Can you say more about this?

It's kind of a vague statement acknowledging the limits of starting a new system that becomes more powerful than our existing global system while acknowledging that possibility. There's a long way to go between karma transfers on Less Wrong and the Whuffie system from Down and Out in the Magic Kingdom.

It seems that if there were karma transfers in place, betting against a funny picture post would be an almost guaranteed loss.

We could set up some ground rules that would exclude you specifically from starting the post, but I don't see how any rules set up in advance would prevent collusion to create the thread. Also, any karma lost for making an explicitly bad thread would be more than made up for with the 500 karma win.

Yes, I proposed a bet that was nearly a guaranteed win as long as I would be allowed to start the thread.

100 karma to Matt Stevenson for pointing that out.

You're assuming, of course, that you wouldn't be voted down to below -50, in which case no one wins.

I was planning on making sure the terms allowed for me to make the thread as a comment on an existing thread. I admit that giving myself favorable terms was bad for the virality of this post.
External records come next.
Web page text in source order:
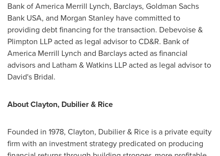
Bank of America Merrill Lynch, Barclays, Goldman Sachs
Bank USA, and Morgan Stanley have committed to
providing debt financing for the transaction. Debevoise &
Plimpton LLP acted as legal advisor to CD&R. Bank of
America Merrill Lynch and Barclays acted as financial
advisors and Latham & Watkins LLP acted as legal advisor to
David's Bridal.
About Clayton, Dubilier & Rice
Founded in 1978, Clayton, Dubilier & Rice is a private equity
firm with an investment strategy predicated on producing
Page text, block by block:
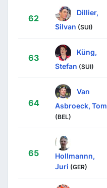
62
Dillier,
Silvan (SUI)
63
Küng,
Stefan (SUI)
64
Van
Asbroeck, Tom
(BEL)
65
Hollmannn,
Juri (GER)
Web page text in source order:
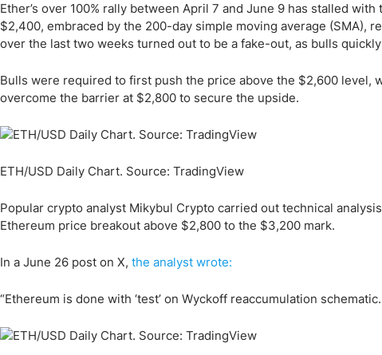
Ether’s over 100% rally between April 7 and June 9 has stalled
$2,400, embraced by the 200-day simple moving average (SMA),
over the last two weeks turned out to be a fake-out, as bulls
Bulls were required to first push the price above the $2,600 level,
overcome the barrier at $2,800 to secure the upside.
ETH/USD Daily Chart. Source: TradingView
Popular crypto analyst Mikybul Crypto carried out technical
Ethereum price breakout above $2,800 to the $3,200 mark.
In a June 26 post on X, the analyst wrote:
“Ethereum is done with ‘test’ on Wyckoff reaccumulation
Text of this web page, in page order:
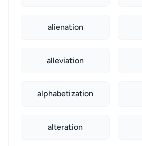
alienation
alleviation
alphabetization
alteration
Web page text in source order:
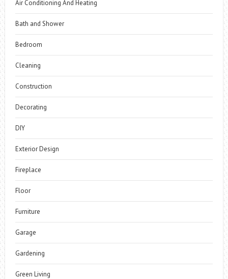
Air Conditioning And Heating
Bath and Shower
Bedroom
Cleaning
Construction
Decorating
DIY
Exterior Design
Fireplace
Floor
Furniture
Garage
Gardening
Green Living
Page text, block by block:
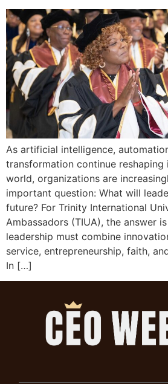
As artificial intelligence,
transformation continue reshaping
world, organizations are
important question: What will
future? For Trinity International
Ambassadors (TIUA), the answer
leadership must combine
service, entrepreneurship, faith,
In […]
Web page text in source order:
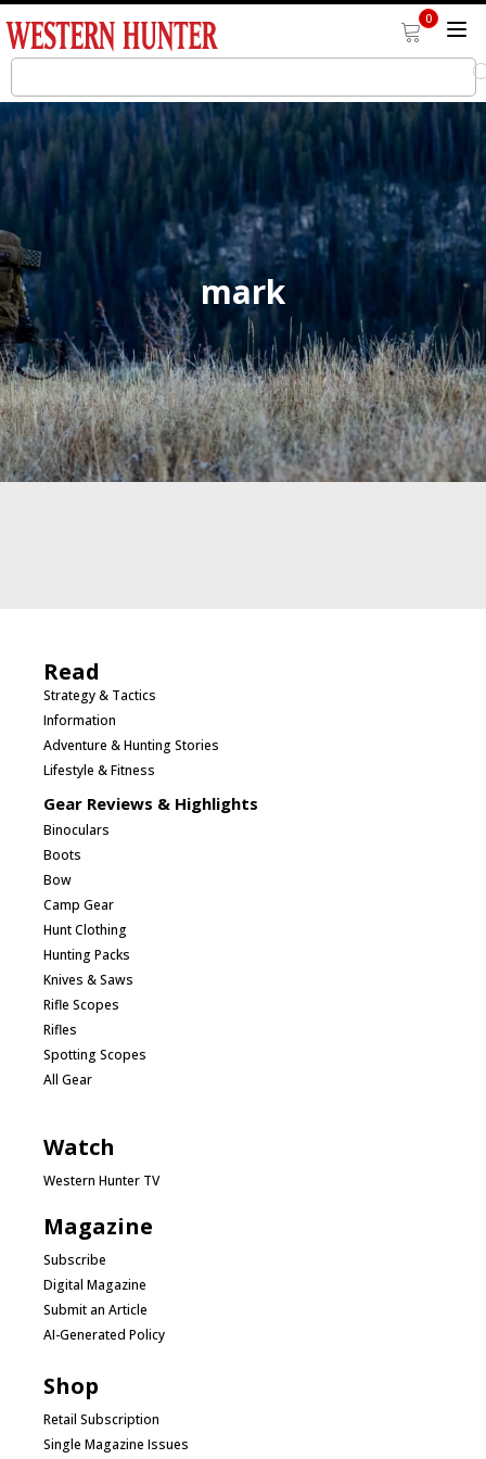
0
mark
Read
Strategy & Tactics
Information
Adventure & Hunting Stories
Lifestyle & Fitness
Gear Reviews & Highlights
Binoculars
Boots
Bow
Camp Gear
Hunt Clothing
Hunting Packs
Knives & Saws
Rifle Scopes
Rifles
Spotting Scopes
All Gear
Watch
Western Hunter TV
Magazine
Subscribe
Digital Magazine
Submit an Article
AI-Generated Policy
Shop
Retail Subscription
Single Magazine Issues
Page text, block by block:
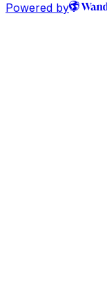
Powered by
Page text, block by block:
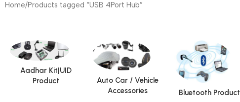
Home Products tagged “USB 4Port Hub”
Aadhar Kit|UID
Product
Auto Car / Vehicle
Accessories
Bluetooth Product
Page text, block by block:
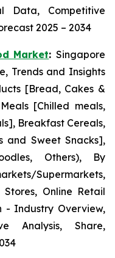
Data, Competitive
2025 – 2034
Market:Singapore
Trends and Insights
[Bread, Cakes &
[Chilled meals,
Breakfast Cereals,
and Sweet Snacks],
Others), By
Supermarkets,
Online Retail
- Industry Overview,
Analysis, Share,
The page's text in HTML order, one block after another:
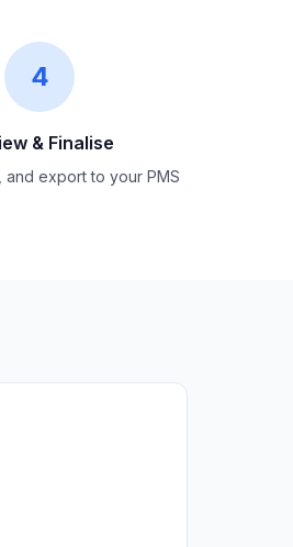
4
& Finalise
and export to your PMS
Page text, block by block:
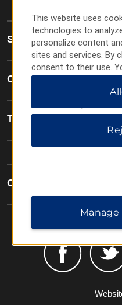
Super 8
Contact
Terms & Policies
Corporate Resources
This website uses
technologies to
personalize content
sites and services. By
consent to their use.
Preferences” to
All” to allow only
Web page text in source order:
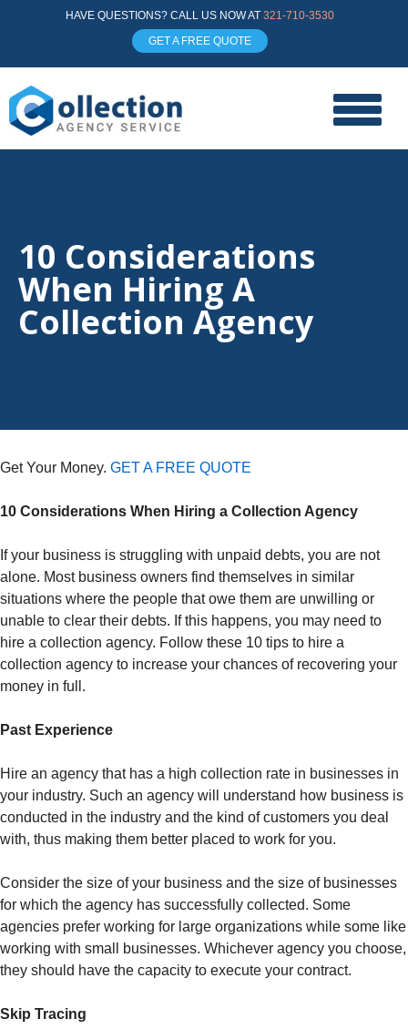
HAVE QUESTIONS? CALL US NOW AT 321-710-3530
GET A FREE QUOTE
10 Considerations
When Hiring A
Collection Agency
Get Your Money. GET A FREE QUOTE
10 Considerations When Hiring a Collection Agency
If your business is struggling with unpaid debts, you are not
alone. Most business owners find themselves in similar
situations where the people that owe them are unwilling or
unable to clear their debts. If this happens, you may need to
hire a collection agency. Follow these 10 tips to hire a
collection agency to increase your chances of recovering your
money in full.
Past Experience
Hire an agency that has a high collection rate in businesses in
your industry. Such an agency will understand how business is
conducted in the industry and the kind of customers you deal
with, thus making them better placed to work for you.
Consider the size of your business and the size of businesses
for which the agency has successfully collected. Some
agencies prefer working for large organizations while some like
working with small businesses. Whichever agency you choose,
they should have the capacity to execute your contract.
Skip Tracing
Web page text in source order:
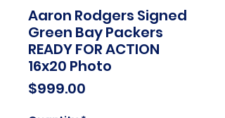
Aaron Rodgers Signed
Green Bay Packers
READY FOR ACTION
16x20 Photo
$999.00
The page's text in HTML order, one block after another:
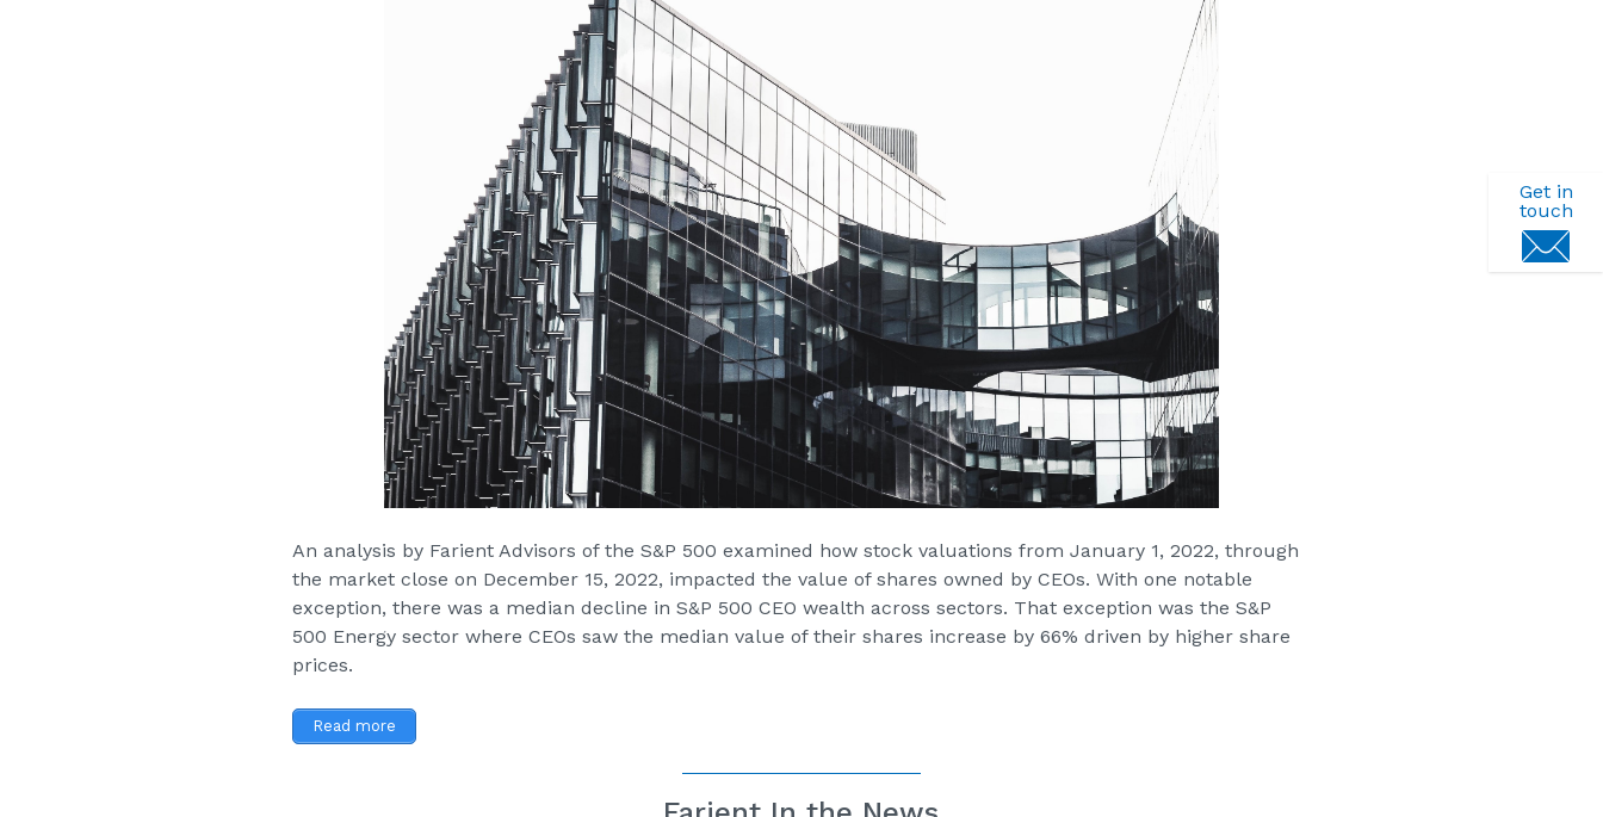
Get in
touch
An analysis by Farient Advisors of the S&P 500 examined how stock valuations from January 1, 2022, through
the market close on December 15, 2022, impacted the value of shares owned by CEOs. With one notable
exception, there was a median decline in S&P 500 CEO wealth across sectors. That exception was the S&P
500 Energy sector where CEOs saw the median value of their shares increase by 66% driven by higher share
prices.
Read more
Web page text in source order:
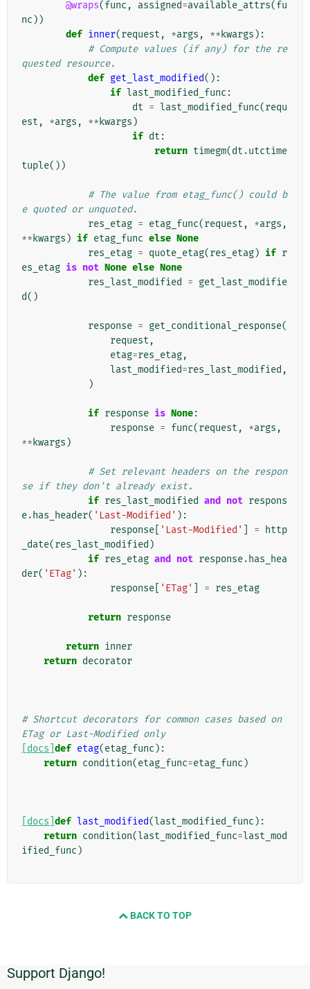
@wraps(func , assigned=available_attrs(fu
nc ))
def inner(request , *args , ** kwargs ):
# Compute values (if any) for the re
quested resource.
def get_last_modified():
if last_modified_func :
dt = last_modified_func(requ
est , *args , ** kwargs )
if dt :
return timegm(dt .utctime
tuple())
# The value from etag_func() could b
e quoted or unquoted.
res_etag = etag_func(request , *args ,
** kwargs ) if etag_func else None
res_etag = quote_etag(res_etag) if r
es_etag is not None else None
res_last_modified
= get_last_modifie
d()
response = get_conditional_response(
request ,
etag=res_etag,
last_modified=res_last_modified ,
)
if response is None:
response = func(request , *args ,
** kwargs )
# Set relevant headers on the respon
se if they don't already exist.
if res_last_modified and not respons
e. has_header( 'Last-Modified' ):
response
'Last-Modified' =
http
_date(res_last_modified )
if res_etag and not response. has_hea
der( 'ETag' ):
response
'ETag' = res_etag
return response
return inner
return decorator
# Shortcut decorators for common cases based on
ETag or Last-Modified only
[docs] def etag(etag_func ):
return condition(etag_func=etag_func )
[docs] def last_modified(last_modified_func ):
return condition(last_modified_func=last_mod
ified_func )
BACK TO TOP
Additional
Support Django!
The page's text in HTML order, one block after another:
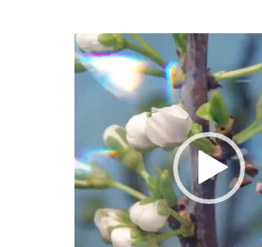
Video
Player
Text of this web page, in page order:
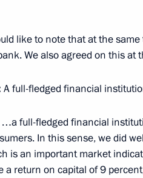
purchase of Russia’s
like to note that at the
We also agreed on this
A full-fledged financial
…a full-fledged financial
In this sense, we did
is an important market
a return on capital of 9
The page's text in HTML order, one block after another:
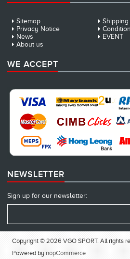
Sitemap
Privacy Notice
News
EVENT
About us
WE ACCEPT
NEWSLETTER
Sign up for our newsletter:
Copyright © 2026 VGO SPORT. All rights
Powered by nopCommerce
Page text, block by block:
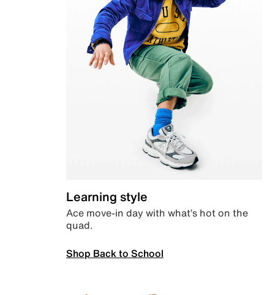
Learning style
Ace move-in day with what’s hot on the
quad.
Shop Back to School
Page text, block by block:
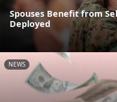
Spouses Benefit from
Deployed
NEWS
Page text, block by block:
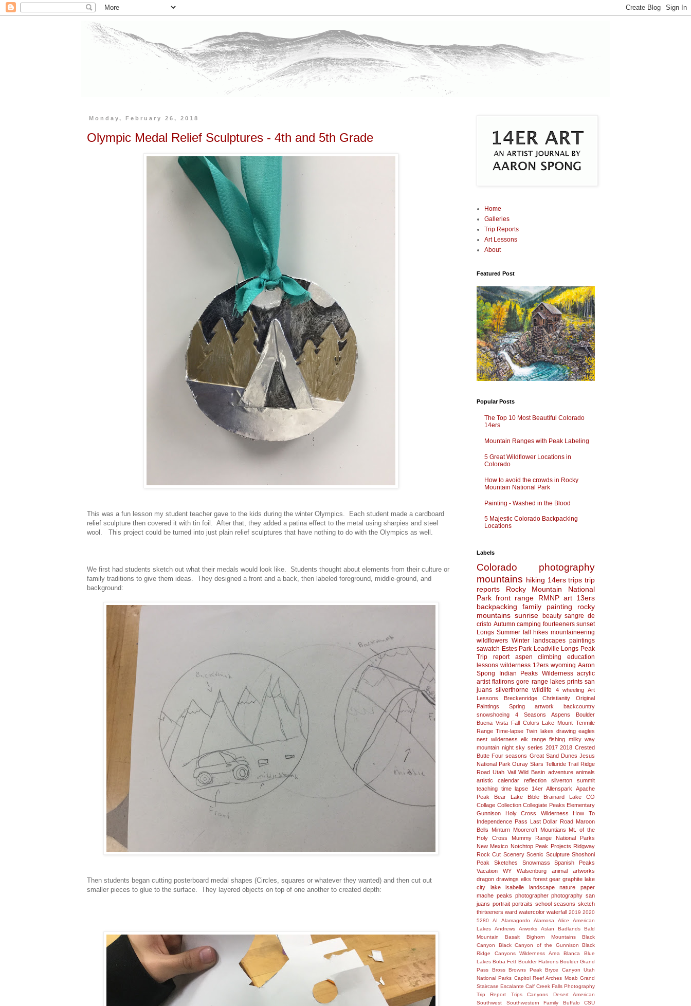
Monday, February 26, 2018
Olympic Medal Relief Sculptures - 4th and 5th Grade
This was a fun lesson my student teacher gave to the kids during the winter Olympics. Each student made a cardboard
relief sculpture then covered it with tin foil. After that, they added a patina effect to the metal using sharpies and steel
wool. This project could be turned into just plain relief sculptures that have nothing to do with the Olympics as well.
We first had students sketch out what their medals would look like. Students thought about elements from their culture or
family traditions to give them ideas. They designed a front and a back, then labeled foreground, middle-ground, and
background:
Then students began cutting posterboard medal shapes (Circles, squares or whatever they wanted) and then cut out
smaller pieces to glue to the surface. They layered objects on top of one another to created depth:
Home
Galleries
Trip Reports
Art Lessons
About
Featured Post
Popular Posts
The Top 10 Most Beautiful Colorado
14ers
Mountain Ranges with Peak Labeling
5 Great Wildflower Locations in
Colorado
How to avoid the crowds in Rocky
Mountain National Park
Painting - Washed in the Blood
5 Majestic Colorado Backpacking
Locations
Labels
Colorado
photography
mountains hiking 14ers trips trip
reports
Rocky Mountain National
Park front range RMNP art 13ers
backpacking
family painting
rocky
mountains sunrise beauty sangre de
cristo Autumn camping fourteeners sunset
Longs Summer fall hikes mountaineering
wildflowers Winter landscapes paintings
sawatch Estes Park Leadville Longs Peak
Trip report
aspen climbing
education
lessons wilderness 12ers wyoming Aaron
Spong
Indian Peaks Wilderness acrylic
artist flatirons gore range lakes prints san
juans silverthorne wildlife 4 wheeling
Art
Lessons
Breckenridge Christianity
Original
Paintings
Spring artwork
backcountry
snowshoeing
4 Seasons Aspens
Boulder
Buena Vista Fall Colors Lake Mount Tenmile
Range Time-lapse Twin lakes drawing eagles
nest wilderness elk range fishing milky way
mountain night sky series 2017 2018 Crested
Butte Four seasons Great Sand Dunes Jesus
National Park Ouray Stars Telluride Trail Ridge
Road Utah Vail Wild Basin adventure animals
artistic
calendar reflection silverton
summit
teaching time lapse 14er Allenspark
Apache
Peak
Bear Lake Bible Brainard Lake
CO
Collage Collection Collegiate Peaks Elementary
Gunnison
Holy Cross Wilderness
How To
Independence Pass Last Dollar Road Maroon
Bells
Minturn Moorcroft Mountians Mt. of the
Holy Cross
Mummy Range
National Parks
New Mexico Notchtop Peak Projects Ridgway
Rock Cut Scenery Scenic Sculpture Shoshoni
Peak
Sketches Snowmass
Spanish Peaks
Vacation
WY Walsenburg animal
artworks
dragon drawings elks forest gear graphite lake
city
lake isabelle landscape nature
paper
mache peaks photographer photography san
juans portrait portraits school seasons sketch
thirteeners ward watercolor waterfall 2019 2020
5280
AI Alamagordo Alamosa Alice
American
Lakes
Andrews Arworks Aslan Badlands
Bald
Mountain
Basalt Bighorn Mountains
Black
Canyon
Black Canyon of the Gunnison
Black
Ridge Canyons Wilderness Area
Blanca
Blue
Lakes Boba Fett Boulder Flatirons Boulder Grand
Pass
Bross Browns Peak Bryce Canyon Utah
National Parks Capitol Reef Arches Moab Grand
Staircase Escalante Calf Creek Falls Photography
Trip Report Trips Canyons Desert American
Southwest Southwestern Family
Buffalo
CSU
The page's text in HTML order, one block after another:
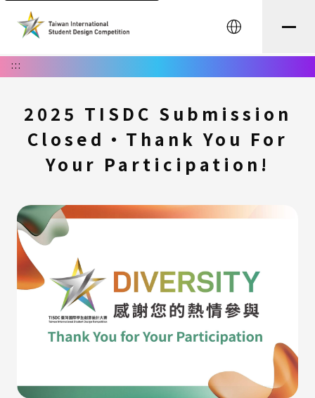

The whole thing would have worked better if Jack was willing to continue discussing terms with me, and he would have been more likely to do so if the terms of the bet were actually good for him.

I might try to get people to transfer karma via a different post. Does anyone want to play flip a coin or rock paper scissors for karma?

An interesting note here that is hinted in earlier comments but not suggested outright...

Some folks seem to use karma as some sort of proxy for Rationality Belt Level... a betting system using karma would more tightly bind to this idea, as we generally see making good bets as a sign of rationality (all else equal).

The Donors' Comments section seems to be just a static page. Still, EY or someone else from SIAI should be able to confirm that you owe me 100 karma. The donation comment reads "CannibalSmith here. Kevin owes me 100 karma."

Should we record this on the existing wiki page for bets or make a new karma IOU page?

I also think that admins can manually adjust karma, an admin subtracting 100 karma from me and giving you 100 karma works even better.